By: Joseph Middleton
As some of you may know, on Black Entertainment Television (BET), there's a program airing its third season titled "Sunday Best". The gospel duo Mary Mary and solo artist Donnie McClurkin are the judges on this gospel counterpart to Fox's "American Idol". It seems like BET is proving "The Boondocks" correct in their observation that BET is taking old reality shows from five years ago and making them over. However, that particular topic is for discussion on another day, on another blog.
I'm going to cut over straight to the issue that's relevant to THIS blog. On the episode filmed in Detroit, which originally aired on Sunday, April 11, 2010, one person auditioned for the judges by singing the old song, "I Know I've Been Changed". Tina Campbell of Mary Mary delivered a one-liner in response, stating, “DEFINITELY take that to the Black History Program.”

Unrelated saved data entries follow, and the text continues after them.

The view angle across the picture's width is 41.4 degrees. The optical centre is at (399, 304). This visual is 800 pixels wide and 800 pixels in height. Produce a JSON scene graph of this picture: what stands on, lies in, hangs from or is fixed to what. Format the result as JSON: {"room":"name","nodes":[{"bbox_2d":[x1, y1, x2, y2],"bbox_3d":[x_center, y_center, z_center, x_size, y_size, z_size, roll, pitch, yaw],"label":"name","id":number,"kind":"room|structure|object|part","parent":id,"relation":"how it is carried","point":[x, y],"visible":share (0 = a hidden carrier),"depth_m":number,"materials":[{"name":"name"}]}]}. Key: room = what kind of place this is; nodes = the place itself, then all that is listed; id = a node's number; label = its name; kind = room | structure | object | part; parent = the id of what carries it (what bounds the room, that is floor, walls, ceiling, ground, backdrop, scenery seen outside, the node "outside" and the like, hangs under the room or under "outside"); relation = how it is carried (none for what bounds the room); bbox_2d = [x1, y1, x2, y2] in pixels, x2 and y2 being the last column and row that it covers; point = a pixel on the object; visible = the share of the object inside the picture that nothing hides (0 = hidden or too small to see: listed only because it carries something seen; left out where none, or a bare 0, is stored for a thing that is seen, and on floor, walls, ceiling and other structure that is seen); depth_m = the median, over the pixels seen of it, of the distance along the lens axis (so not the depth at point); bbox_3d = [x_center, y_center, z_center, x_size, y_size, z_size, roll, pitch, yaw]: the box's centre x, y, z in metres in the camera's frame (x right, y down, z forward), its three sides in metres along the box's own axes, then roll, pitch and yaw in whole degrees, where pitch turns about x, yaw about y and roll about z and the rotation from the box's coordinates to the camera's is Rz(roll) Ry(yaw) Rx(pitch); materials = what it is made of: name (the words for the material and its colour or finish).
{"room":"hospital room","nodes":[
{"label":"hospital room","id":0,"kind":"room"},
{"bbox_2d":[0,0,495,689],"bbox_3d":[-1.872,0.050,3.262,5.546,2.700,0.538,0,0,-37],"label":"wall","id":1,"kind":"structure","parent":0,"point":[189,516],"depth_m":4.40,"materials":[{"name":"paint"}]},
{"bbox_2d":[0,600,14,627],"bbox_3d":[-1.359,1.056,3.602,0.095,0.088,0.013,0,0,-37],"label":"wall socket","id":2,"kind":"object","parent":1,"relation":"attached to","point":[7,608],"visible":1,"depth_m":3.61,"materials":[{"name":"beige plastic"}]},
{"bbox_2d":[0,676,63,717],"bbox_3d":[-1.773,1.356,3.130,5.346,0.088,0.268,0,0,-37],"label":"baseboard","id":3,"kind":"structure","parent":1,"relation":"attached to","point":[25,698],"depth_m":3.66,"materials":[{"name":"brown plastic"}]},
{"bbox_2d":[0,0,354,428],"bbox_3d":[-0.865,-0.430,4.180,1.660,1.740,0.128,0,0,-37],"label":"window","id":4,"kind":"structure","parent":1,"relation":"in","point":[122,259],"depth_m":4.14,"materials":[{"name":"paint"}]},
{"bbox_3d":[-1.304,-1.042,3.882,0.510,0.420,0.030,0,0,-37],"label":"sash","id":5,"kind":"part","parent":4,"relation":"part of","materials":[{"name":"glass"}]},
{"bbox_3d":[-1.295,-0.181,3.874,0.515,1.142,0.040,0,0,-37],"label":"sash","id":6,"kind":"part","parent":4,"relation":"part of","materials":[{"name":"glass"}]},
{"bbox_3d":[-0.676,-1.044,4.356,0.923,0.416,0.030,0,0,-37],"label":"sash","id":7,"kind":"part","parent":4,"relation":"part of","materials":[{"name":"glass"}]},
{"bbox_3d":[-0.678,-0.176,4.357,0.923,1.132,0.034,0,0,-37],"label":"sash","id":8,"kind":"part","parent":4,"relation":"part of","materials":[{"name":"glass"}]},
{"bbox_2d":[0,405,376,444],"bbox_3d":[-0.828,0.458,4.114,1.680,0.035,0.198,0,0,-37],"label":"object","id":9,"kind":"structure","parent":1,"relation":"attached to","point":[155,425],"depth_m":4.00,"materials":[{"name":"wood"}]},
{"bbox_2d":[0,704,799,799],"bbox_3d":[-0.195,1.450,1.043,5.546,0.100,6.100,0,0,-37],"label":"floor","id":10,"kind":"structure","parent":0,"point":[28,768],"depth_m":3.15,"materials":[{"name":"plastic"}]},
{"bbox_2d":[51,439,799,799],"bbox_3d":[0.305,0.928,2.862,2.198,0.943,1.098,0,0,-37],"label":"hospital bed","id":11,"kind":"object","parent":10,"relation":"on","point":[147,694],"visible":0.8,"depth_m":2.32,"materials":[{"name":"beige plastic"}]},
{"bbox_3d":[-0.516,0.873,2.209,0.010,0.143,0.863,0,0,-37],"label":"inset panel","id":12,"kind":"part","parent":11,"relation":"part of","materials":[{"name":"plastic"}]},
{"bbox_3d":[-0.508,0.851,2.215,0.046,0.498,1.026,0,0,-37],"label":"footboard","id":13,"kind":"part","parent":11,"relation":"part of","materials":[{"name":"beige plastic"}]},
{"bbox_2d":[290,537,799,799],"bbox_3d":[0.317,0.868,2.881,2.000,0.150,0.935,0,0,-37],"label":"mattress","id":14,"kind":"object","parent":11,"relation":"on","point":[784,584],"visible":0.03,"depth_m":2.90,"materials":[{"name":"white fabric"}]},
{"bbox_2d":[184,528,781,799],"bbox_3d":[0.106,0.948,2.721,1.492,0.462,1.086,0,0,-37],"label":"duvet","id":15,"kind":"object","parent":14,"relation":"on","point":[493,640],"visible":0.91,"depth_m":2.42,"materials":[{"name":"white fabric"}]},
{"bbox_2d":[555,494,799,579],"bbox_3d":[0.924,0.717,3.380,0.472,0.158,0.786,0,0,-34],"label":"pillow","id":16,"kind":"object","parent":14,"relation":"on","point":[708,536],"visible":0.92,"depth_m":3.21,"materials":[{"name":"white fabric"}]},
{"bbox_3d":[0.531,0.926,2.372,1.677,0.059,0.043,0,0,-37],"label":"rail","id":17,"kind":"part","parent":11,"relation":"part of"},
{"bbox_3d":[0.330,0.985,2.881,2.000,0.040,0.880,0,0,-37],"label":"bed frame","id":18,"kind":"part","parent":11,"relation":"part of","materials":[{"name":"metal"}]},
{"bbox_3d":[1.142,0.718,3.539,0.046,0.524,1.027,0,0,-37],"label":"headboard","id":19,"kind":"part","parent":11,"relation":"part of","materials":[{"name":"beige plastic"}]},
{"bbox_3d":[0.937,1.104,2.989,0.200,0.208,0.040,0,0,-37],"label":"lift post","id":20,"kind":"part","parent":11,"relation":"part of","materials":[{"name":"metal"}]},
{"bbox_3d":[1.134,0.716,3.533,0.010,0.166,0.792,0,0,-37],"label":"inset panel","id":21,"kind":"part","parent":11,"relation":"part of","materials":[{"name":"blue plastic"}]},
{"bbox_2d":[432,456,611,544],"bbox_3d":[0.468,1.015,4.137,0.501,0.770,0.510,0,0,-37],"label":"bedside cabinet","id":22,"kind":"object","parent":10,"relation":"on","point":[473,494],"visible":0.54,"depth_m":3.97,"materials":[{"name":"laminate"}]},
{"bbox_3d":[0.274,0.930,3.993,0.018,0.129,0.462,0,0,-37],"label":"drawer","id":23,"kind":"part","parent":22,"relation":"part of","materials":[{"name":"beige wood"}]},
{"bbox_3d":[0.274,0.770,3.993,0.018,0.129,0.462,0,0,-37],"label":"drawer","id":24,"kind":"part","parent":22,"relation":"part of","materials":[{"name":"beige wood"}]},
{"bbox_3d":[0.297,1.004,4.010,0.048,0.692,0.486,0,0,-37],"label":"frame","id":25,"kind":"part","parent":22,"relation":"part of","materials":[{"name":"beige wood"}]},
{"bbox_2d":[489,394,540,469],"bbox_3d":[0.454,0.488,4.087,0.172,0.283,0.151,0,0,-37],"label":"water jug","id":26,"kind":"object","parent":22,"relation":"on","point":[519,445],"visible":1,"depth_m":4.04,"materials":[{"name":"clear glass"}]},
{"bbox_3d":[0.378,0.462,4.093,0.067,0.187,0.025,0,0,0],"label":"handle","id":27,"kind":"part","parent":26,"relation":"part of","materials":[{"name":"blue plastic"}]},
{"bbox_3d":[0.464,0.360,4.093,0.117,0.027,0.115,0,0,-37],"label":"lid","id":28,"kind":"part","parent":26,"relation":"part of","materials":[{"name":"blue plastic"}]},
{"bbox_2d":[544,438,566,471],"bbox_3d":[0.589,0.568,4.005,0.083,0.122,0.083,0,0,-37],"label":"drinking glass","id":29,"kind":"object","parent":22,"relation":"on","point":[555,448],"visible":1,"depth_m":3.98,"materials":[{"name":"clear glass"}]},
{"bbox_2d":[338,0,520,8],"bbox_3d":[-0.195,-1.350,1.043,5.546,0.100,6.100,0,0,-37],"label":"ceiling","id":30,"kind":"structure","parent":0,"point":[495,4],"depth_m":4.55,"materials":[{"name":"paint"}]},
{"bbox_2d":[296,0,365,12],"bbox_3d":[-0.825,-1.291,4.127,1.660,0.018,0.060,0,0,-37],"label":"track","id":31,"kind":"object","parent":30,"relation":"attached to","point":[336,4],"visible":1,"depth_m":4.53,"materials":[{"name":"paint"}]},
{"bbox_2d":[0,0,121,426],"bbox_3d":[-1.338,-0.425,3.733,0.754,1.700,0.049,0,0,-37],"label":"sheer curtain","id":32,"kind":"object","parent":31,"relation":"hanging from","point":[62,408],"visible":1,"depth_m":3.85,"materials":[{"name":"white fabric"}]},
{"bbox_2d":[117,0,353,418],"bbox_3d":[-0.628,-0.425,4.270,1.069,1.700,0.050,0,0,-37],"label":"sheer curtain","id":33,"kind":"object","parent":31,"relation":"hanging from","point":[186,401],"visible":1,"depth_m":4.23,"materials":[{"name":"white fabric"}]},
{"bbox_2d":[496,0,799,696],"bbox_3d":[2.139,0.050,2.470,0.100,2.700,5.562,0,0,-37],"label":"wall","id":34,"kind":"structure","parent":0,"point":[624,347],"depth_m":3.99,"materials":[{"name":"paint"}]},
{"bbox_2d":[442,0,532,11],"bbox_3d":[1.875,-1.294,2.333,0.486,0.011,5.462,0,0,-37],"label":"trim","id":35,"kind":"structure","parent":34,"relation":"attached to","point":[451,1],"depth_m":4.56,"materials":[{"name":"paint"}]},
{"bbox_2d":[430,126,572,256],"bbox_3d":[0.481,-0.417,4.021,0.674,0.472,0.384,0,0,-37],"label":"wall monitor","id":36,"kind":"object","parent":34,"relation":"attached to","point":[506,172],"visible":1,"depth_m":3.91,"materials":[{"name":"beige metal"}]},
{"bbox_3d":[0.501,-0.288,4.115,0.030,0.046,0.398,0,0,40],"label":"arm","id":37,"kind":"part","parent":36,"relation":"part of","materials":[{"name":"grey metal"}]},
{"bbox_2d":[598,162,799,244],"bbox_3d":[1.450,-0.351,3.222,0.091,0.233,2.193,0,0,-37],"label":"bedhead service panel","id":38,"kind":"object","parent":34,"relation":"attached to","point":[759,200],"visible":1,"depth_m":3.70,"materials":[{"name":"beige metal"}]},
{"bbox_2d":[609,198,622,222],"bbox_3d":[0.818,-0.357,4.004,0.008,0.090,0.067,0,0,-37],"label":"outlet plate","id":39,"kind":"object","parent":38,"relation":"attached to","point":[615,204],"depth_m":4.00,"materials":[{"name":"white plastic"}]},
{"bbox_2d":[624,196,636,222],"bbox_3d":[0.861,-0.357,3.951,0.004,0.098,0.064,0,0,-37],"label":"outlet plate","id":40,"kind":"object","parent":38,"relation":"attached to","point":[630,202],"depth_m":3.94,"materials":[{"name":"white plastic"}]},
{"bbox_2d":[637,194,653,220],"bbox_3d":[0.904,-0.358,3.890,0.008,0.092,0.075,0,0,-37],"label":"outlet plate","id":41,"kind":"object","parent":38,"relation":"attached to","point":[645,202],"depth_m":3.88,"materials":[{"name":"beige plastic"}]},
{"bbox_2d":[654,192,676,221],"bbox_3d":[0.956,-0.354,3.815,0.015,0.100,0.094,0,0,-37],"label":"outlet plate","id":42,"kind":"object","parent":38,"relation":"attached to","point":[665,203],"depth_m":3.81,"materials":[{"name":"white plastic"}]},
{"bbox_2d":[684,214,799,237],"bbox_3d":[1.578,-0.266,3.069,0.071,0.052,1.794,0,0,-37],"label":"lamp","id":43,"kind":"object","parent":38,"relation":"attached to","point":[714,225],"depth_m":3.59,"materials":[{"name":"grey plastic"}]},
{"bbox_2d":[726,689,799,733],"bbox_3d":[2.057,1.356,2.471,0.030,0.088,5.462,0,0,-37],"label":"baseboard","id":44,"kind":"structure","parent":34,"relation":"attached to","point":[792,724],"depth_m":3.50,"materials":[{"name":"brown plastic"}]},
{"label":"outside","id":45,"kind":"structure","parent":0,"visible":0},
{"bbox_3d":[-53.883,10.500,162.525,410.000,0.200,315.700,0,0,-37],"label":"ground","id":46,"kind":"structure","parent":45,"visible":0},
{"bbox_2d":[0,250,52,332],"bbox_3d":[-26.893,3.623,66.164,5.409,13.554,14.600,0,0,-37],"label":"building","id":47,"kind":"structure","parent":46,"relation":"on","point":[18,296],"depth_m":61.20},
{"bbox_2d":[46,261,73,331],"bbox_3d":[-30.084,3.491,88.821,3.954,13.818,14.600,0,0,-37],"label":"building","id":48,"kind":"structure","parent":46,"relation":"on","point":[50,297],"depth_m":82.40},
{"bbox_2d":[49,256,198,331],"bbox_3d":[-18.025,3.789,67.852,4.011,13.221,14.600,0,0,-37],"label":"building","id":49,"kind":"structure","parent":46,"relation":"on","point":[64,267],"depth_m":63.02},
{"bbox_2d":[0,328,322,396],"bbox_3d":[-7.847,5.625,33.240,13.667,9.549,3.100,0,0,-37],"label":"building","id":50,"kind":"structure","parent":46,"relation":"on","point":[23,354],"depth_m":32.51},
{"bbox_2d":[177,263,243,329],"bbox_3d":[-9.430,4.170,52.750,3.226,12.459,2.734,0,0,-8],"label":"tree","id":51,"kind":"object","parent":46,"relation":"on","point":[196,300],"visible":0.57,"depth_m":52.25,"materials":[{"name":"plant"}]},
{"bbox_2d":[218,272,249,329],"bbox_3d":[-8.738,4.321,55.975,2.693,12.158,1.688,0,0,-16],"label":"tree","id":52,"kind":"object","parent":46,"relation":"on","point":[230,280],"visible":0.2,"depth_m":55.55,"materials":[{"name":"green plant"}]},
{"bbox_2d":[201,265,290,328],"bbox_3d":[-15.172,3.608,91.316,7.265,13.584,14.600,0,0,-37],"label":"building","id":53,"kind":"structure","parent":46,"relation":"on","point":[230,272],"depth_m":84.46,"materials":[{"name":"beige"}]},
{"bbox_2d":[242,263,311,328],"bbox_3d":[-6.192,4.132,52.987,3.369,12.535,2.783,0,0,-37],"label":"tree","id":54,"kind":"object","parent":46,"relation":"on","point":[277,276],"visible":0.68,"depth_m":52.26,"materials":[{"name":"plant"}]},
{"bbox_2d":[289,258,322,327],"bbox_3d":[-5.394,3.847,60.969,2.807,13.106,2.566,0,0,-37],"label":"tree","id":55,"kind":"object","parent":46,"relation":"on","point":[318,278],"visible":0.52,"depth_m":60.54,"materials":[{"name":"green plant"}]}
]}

While I realize the show is all about competition and choosing the person that best exhibits broad marketability and high profitability for the record company, both the steadfast advocate of the traditional gospel sound which exists and in me, AND the Gospel Music Historian in me had to shake my head in response to Tina Campbell's words. That is NOT the type of message that should be put forth. Whether people like it or not, songs such as those have a rightly deserved place within gospel music. Despite their age, old songs still touch the hearts and souls of a great number of parishioners and listeners everywhere, young and old alike. Just as everyone isn't drawn to the old school sound, not everyone is drawn to the contemporary sounds of today, either. One also has to realize that gospel is not some monolithic, or homogeneous genre of music. It is QUITE diverse! Gospel contains many sub-genres which appeal to different people. For example, mass choirs, quartets, neo-soul influenced groups and small mixed vocal ensembles are all lumped into the gospel category for simplicity's sake, but they are all sub-genres within gospel music.
There are those who are still getting Saved off of those old songs, and that's probably one of the most important things to recognize. Upon that realization, I don't believe it's prudent to actually restrict OR to even suggest restricting such songs to only be trotted out for the annual "Black History Program." There are people who enjoy and cherish those songs and wish to sing and hear them year-round. Dorothy Norwood's "Ride On King Jesus", Eugene Smith's "I Know The Lord Will Make a Way", Andrae Crouch's "The Blood Will Never Lose Its Power" and James Cleveland's "Walk on By Faith" are all songs which are all at least 45 years old in age, but they are still being sung and recorded by current gospel artists. Just look at Vickie Winans and how she scored a hit in late 2009 and early 2010 with her rendition of Rev. W. Herbert Brewster's legendary song, "How I Got Over", some 59 years after it was first published.
What I'm saying is, don't just recognize these songs during Black History Month, that is if they even get recognized at all (and they don't at some churches). These good old, good news songs should be celebrated every day. After all, it's always a good time to give Praise!